Basandosi sull'eredità dei suoi predecessori, come YOLOv8 e YOLO11, YOLO26 introduce innovazioni rivoluzionarie:
- Design end-to-end senza NMS: YOLO26 elimina nativamente la necessità del post-processing di soppressione non massima. Questo riduce significativamente la variabilità della latenza e semplifica l'architettura di distribuzione.
- Inferenza su CPU fino al 43% più veloce: altamente ottimizzato per l'AI edge, offre velocità senza precedenti sui dispositivi edge a basso consumo e sulle CPU standard prive di GPU dedicate.
- Ottimizzatore MuSGD: ispirato alle tecniche di addestramento dei modelli linguistici di grandi dimensioni (LLM), questo ibrido di SGD e Muon garantisce un addestramento altamente stabile e una convergenza rapida.
- Funzioni di perdita avanzate: l'integrazione di ProgLoss e STAL migliora drasticamente il riconoscimento degli obiettivi di piccole dimensioni, un aspetto fondamentale per le immagini acquisite da droni ad alta quota e la robotica.
- Rimozione di DFL: eliminando Distribution Focal Loss, il processo di esportazione del modello viene semplificato, migliorando ulteriormente la compatibilità con diversi acceleratori hardware.
Gli utenti interessati a esplorare altre architetture recenti nell'ecosistema Ultralytics possono anche confrontare modelli come YOLOv10 o RT-DETR.
L'API Python di Ultralytics è progettata per la compatibilità con le versioni precedenti e successive. Passare da YOLOv5 a YOLO26 è letteralmente semplice quanto modificare la stringa dei pesi del modello nel tuo codice!
Esempio di codice: addestramento e inferenza#
Per dimostrare la facilità d'uso senza pari dell'ecosistema Ultralytics, ecco come puoi addestrare ed eseguire l'inferenza utilizzando un moderno modello YOLO. Questo codice è eseguibile al 100% e gestisce automaticamente il download del dataset, i cicli di addestramento e la validazione.
from ultralytics import YOLO
# Load a modern model (Swap 'yolov5s.pt' for 'yolo26n.pt' to test the newest architecture!)
model = YOLO("yolov5s.pt")
# Train the model on the COCO8 example dataset for 20 epochs
results = model.train(data="coco8.yaml", epochs=20, imgsz=640)
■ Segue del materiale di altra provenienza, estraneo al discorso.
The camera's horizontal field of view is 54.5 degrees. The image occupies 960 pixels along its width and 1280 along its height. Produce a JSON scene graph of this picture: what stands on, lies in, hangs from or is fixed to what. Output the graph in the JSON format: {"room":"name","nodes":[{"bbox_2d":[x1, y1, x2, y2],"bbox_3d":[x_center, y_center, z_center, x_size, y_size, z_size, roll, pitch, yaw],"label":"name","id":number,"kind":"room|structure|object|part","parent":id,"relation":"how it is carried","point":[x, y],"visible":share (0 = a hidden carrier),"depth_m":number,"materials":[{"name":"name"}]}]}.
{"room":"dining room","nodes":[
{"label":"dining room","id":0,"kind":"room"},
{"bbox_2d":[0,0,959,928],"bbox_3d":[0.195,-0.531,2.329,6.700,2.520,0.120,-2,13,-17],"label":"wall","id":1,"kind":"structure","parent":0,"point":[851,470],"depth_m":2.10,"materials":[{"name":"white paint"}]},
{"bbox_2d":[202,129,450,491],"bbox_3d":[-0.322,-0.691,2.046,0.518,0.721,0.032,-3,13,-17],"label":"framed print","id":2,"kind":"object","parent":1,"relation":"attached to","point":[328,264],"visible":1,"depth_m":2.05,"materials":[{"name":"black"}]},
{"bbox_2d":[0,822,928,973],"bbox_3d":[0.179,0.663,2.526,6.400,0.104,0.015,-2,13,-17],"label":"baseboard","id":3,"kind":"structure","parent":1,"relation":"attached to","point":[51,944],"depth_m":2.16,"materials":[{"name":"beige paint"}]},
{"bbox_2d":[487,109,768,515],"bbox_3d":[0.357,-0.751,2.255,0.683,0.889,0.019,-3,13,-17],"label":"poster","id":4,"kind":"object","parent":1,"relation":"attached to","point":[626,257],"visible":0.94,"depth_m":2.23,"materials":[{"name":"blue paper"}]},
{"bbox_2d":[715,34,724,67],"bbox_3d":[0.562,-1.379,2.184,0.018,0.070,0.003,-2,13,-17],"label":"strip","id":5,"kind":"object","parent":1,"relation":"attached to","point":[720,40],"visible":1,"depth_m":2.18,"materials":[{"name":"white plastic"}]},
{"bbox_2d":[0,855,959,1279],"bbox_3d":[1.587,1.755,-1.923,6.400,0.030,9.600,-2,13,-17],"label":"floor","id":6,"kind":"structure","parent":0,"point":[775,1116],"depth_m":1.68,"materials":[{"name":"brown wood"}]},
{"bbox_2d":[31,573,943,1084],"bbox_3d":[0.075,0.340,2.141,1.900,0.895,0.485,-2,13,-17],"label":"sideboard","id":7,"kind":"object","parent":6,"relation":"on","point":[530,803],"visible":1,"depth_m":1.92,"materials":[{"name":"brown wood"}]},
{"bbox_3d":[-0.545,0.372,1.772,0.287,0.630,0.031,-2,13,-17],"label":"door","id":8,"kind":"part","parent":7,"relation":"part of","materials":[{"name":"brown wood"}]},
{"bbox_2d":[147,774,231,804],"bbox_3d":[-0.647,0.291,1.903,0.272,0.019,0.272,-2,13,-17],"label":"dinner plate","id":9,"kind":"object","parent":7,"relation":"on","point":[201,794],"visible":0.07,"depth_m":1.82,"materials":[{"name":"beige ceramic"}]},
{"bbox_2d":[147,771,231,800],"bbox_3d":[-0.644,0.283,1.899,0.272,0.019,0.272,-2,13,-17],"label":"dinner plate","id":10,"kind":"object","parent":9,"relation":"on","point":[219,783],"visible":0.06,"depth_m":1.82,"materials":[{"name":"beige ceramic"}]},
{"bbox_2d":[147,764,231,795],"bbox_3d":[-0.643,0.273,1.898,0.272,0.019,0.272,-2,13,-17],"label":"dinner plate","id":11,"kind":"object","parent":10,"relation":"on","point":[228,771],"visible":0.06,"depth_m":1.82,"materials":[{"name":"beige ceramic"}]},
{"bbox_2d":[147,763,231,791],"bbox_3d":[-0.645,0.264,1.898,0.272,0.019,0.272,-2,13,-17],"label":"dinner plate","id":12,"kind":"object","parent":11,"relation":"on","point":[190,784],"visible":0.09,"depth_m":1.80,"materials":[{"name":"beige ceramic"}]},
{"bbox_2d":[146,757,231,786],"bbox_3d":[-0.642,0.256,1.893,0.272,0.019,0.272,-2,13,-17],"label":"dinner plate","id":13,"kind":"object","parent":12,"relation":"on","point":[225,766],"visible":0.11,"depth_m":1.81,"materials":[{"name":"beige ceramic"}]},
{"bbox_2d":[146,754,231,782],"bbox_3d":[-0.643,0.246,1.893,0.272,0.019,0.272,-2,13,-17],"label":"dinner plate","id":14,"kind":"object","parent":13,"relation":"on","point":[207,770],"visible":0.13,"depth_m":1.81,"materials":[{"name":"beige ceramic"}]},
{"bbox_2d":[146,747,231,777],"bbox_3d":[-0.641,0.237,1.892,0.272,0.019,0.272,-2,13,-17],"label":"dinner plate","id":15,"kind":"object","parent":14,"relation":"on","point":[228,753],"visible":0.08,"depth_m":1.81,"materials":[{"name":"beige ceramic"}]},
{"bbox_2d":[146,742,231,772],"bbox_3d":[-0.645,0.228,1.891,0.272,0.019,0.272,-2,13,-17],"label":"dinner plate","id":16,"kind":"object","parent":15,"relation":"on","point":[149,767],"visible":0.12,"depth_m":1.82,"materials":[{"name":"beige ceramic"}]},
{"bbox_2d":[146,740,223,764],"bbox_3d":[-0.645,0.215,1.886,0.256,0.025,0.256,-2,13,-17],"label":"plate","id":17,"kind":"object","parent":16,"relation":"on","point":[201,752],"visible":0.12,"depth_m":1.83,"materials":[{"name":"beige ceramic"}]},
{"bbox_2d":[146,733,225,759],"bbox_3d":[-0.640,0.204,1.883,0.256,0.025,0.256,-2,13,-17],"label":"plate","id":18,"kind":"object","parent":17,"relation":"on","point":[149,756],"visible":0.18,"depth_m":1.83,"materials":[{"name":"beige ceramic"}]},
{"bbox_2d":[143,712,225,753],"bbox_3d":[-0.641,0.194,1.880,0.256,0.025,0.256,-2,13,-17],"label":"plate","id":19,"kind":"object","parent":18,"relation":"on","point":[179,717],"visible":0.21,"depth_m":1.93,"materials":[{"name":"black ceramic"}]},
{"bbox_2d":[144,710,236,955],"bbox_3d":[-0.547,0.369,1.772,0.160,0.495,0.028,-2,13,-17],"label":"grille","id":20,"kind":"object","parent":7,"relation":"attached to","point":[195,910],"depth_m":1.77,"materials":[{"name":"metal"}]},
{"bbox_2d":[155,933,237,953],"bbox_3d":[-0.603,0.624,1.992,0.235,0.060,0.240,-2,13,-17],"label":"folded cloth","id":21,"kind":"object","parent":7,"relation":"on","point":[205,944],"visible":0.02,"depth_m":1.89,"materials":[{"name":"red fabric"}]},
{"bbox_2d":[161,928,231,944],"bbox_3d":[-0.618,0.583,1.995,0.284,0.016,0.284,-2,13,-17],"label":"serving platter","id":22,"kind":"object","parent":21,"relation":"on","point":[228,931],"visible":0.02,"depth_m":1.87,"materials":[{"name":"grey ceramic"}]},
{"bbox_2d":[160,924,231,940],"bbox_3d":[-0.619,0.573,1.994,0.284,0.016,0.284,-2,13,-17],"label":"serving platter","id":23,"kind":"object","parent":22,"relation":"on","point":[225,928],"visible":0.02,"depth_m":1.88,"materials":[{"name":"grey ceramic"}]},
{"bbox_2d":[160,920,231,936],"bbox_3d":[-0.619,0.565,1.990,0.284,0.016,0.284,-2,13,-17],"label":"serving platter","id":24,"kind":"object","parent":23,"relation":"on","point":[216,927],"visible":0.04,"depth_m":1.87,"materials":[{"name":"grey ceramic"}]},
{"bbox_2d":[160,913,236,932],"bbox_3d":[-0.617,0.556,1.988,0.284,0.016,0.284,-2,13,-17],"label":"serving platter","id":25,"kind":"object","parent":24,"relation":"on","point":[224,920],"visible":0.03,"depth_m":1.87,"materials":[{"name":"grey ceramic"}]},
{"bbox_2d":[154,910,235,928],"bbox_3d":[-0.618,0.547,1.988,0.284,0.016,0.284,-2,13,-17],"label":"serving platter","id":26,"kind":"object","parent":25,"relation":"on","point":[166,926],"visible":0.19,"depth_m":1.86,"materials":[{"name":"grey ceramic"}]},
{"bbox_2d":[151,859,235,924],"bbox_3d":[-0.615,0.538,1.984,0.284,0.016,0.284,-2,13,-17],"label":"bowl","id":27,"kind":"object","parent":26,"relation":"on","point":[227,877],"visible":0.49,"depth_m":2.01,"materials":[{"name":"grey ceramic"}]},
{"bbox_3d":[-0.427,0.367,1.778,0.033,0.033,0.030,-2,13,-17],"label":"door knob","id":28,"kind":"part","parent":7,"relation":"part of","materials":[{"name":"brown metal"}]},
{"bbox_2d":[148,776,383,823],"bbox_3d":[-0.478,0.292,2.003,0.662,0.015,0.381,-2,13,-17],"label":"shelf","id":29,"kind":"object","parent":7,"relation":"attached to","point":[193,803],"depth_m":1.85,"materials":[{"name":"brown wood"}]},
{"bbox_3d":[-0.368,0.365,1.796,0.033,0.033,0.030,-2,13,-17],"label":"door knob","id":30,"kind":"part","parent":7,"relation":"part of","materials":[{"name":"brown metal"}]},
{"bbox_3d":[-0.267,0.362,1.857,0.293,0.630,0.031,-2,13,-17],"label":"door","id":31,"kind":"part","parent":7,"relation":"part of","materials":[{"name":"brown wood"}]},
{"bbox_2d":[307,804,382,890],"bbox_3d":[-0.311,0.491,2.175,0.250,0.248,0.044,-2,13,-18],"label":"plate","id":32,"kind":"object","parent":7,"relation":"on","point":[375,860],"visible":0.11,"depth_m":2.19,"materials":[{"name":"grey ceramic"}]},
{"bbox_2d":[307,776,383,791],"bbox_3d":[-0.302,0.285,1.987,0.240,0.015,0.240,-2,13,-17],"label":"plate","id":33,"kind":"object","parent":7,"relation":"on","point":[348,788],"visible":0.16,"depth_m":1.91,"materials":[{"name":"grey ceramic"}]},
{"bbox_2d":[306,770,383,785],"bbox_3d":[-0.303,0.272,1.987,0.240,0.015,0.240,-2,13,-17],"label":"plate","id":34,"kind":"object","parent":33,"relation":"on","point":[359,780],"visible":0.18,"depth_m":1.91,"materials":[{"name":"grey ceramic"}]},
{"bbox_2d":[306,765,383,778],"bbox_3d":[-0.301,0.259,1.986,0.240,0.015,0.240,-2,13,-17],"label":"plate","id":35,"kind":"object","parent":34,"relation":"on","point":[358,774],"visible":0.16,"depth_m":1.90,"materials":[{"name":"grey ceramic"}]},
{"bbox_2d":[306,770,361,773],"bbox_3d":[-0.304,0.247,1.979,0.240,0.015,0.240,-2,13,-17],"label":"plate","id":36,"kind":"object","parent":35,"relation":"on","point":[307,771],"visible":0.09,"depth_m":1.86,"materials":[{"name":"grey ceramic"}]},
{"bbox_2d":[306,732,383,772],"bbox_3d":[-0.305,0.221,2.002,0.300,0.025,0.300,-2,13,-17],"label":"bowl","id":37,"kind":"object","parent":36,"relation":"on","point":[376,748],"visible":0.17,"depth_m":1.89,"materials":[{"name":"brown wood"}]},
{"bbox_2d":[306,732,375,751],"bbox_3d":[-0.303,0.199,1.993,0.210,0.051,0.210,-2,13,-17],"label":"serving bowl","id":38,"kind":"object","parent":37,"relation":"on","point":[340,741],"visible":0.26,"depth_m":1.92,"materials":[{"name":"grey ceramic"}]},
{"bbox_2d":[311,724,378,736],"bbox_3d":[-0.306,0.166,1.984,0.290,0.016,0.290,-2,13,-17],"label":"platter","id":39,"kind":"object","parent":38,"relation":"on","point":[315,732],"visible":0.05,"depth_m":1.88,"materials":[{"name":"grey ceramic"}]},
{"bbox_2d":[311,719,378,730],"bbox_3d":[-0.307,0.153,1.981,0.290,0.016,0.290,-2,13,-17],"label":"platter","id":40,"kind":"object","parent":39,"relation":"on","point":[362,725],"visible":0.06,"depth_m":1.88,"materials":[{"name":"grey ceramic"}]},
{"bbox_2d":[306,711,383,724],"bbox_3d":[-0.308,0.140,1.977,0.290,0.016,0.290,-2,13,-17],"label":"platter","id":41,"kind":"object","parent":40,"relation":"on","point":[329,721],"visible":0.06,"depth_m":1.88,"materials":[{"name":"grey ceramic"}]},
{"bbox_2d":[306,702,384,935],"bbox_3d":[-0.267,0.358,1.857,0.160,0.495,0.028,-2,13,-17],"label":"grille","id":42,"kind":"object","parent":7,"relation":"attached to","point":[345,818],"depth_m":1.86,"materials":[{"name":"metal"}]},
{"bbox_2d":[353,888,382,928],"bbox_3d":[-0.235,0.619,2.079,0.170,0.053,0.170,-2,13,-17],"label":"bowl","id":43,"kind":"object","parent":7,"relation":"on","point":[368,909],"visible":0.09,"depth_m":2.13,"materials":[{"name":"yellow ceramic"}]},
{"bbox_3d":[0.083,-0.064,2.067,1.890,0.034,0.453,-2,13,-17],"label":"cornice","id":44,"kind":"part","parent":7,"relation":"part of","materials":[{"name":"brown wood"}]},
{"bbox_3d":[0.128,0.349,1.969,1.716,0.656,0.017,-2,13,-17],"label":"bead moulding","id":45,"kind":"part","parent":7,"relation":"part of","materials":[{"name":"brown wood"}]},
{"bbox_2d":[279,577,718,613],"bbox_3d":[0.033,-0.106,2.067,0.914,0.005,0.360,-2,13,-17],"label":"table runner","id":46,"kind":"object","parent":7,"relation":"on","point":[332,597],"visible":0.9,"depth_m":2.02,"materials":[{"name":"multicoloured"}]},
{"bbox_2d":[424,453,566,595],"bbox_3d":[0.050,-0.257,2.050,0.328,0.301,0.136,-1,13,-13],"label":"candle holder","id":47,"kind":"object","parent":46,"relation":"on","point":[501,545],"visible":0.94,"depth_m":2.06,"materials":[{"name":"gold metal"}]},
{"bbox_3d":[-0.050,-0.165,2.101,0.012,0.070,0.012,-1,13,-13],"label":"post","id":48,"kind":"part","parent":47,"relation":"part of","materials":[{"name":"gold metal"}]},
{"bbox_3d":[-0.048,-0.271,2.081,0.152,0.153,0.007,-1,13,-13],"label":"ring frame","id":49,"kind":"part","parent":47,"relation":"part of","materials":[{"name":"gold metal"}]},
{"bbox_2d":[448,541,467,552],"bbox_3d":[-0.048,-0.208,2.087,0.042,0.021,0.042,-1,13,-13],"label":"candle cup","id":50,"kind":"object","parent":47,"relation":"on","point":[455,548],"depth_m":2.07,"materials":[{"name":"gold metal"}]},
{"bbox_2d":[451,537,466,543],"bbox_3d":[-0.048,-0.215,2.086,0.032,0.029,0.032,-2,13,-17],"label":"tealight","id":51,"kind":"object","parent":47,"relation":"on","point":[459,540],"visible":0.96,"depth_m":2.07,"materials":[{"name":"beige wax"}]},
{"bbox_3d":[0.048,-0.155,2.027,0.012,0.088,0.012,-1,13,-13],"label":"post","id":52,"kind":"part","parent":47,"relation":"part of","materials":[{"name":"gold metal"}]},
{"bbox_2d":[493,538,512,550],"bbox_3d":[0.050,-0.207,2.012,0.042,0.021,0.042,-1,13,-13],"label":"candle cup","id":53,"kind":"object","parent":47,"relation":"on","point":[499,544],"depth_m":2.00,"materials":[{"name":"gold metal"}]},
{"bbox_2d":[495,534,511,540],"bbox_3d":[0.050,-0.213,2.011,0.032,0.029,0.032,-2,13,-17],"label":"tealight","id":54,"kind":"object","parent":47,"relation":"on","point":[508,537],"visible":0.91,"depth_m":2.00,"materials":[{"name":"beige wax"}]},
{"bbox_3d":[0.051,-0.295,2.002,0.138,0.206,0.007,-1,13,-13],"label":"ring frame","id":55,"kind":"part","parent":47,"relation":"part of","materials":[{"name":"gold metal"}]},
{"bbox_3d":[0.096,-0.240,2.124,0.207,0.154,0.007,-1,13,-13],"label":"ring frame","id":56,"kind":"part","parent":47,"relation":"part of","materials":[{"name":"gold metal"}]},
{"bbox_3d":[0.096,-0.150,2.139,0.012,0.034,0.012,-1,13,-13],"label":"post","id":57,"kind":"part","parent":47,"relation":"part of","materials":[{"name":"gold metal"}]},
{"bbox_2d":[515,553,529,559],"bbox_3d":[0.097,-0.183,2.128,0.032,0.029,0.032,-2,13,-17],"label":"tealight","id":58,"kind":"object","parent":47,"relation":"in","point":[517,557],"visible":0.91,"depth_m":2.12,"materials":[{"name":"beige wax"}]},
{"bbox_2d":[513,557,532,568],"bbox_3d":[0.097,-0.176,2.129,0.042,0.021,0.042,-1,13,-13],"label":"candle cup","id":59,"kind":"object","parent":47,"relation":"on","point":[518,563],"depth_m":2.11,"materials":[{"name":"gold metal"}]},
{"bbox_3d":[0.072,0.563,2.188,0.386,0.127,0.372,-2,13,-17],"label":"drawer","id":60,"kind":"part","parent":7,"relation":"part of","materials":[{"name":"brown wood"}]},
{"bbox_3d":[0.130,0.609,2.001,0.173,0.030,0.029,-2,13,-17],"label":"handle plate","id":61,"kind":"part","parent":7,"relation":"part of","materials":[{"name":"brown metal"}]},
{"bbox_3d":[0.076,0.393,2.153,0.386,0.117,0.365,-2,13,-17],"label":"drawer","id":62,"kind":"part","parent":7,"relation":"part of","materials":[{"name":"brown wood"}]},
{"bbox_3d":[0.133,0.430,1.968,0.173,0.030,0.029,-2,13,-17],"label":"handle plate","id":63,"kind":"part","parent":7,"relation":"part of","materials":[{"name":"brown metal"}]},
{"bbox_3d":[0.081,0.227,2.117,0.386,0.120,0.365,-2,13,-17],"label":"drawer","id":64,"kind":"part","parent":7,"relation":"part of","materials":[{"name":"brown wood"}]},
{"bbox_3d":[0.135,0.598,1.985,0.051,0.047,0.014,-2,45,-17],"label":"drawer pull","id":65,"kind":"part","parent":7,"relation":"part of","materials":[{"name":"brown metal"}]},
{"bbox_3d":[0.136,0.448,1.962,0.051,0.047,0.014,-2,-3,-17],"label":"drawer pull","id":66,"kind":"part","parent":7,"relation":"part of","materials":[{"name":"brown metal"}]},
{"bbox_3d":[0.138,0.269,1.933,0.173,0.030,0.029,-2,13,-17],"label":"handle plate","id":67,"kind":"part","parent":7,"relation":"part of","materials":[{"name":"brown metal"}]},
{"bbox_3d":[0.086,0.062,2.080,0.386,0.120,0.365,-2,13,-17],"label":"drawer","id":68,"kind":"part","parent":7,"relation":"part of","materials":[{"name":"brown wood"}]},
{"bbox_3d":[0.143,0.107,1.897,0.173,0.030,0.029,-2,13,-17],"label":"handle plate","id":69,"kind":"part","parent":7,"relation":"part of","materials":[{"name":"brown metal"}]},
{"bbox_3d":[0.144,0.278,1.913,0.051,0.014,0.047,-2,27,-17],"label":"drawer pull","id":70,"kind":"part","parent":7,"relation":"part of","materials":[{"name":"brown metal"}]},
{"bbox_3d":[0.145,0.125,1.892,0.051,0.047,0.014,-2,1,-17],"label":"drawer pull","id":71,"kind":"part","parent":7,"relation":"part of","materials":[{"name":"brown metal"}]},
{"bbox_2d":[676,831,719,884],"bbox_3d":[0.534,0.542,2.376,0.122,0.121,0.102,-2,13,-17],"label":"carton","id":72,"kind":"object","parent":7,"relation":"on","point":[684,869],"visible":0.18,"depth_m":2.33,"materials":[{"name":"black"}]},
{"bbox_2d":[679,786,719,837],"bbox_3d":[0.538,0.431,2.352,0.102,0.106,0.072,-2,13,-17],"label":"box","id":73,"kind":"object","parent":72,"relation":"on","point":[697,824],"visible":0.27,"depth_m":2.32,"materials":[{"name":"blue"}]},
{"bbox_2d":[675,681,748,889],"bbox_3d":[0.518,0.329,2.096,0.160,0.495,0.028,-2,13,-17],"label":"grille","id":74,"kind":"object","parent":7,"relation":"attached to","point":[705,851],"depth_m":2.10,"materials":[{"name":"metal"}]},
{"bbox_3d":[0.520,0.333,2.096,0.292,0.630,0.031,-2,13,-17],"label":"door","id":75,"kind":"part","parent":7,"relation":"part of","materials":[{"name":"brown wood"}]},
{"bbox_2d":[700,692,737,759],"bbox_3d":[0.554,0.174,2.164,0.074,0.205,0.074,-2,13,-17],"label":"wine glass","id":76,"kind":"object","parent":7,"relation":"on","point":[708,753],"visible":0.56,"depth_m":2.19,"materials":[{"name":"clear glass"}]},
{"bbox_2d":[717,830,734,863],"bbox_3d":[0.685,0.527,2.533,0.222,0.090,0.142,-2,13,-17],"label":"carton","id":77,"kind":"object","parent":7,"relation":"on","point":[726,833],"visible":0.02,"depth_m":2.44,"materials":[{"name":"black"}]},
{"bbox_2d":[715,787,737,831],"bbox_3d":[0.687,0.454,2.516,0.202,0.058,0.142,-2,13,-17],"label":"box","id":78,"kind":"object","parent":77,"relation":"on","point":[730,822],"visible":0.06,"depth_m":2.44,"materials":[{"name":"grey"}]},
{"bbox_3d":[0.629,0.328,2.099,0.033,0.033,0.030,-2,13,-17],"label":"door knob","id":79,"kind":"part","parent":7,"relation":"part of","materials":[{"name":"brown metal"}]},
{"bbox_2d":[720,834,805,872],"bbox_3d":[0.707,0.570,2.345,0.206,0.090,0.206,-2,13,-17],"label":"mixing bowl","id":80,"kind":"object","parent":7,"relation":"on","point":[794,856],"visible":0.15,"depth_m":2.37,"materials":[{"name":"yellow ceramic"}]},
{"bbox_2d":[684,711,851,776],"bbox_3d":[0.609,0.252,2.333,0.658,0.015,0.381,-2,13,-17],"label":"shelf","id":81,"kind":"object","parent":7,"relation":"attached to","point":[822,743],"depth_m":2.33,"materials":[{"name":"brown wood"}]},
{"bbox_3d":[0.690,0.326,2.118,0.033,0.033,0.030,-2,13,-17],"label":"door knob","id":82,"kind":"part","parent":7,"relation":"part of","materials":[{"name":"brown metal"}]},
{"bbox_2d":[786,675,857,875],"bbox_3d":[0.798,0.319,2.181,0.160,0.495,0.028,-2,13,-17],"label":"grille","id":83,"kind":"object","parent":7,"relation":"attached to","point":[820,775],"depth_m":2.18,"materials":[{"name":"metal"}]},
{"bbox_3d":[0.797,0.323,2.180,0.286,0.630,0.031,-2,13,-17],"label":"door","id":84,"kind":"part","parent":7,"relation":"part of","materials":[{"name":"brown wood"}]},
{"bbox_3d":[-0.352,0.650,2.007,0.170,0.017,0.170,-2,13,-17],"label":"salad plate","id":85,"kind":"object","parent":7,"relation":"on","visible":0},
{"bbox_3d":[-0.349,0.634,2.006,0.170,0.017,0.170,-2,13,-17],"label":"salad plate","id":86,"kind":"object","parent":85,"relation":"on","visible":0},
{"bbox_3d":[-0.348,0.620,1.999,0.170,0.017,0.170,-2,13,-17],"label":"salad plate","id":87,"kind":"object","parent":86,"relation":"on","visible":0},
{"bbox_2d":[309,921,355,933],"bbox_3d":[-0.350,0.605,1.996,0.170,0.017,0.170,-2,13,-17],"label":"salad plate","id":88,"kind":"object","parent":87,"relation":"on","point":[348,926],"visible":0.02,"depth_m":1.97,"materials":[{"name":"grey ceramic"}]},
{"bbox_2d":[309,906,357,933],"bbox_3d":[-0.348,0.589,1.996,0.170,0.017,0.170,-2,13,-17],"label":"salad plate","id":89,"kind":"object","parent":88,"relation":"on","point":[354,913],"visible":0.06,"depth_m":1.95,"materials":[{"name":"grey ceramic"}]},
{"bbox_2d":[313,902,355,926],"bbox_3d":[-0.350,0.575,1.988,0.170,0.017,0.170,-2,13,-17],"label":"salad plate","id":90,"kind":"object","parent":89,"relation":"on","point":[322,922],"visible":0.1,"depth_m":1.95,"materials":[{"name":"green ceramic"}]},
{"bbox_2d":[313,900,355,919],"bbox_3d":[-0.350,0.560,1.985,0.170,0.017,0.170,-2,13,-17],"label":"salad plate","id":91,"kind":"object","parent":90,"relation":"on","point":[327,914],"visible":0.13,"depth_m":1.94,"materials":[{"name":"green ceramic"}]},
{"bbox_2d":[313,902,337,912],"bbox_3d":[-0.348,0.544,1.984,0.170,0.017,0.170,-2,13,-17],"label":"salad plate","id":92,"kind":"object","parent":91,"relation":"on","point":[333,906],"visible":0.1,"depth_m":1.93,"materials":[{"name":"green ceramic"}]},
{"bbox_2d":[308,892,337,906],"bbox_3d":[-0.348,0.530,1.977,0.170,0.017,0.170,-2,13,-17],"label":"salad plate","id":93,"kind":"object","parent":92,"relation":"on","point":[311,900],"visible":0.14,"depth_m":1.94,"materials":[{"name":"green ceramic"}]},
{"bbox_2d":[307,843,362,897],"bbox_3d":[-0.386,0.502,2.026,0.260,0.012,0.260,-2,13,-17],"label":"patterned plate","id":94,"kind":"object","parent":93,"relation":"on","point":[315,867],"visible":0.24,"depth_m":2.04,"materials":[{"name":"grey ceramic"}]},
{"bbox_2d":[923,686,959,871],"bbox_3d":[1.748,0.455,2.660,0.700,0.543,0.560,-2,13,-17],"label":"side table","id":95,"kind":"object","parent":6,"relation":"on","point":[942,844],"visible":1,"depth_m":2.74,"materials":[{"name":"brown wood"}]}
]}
# Run inference on an image from the web
inference_results = model("https://ultralytics.com/images/bus.jpg")
# Display the image with bounding boxes
inference_results[0].show()Dando priorità all'esperienza utente, mantenendo un ecosistema solido e ampliando continuamente i confini di ciò che è possibile grazie ad aggiornamenti come YOLO26, Ultralytics garantisce agli sviluppatori gli strumenti migliori sempre disponibili per affrontare le sfide dell'intelligenza visiva nel mondo reale.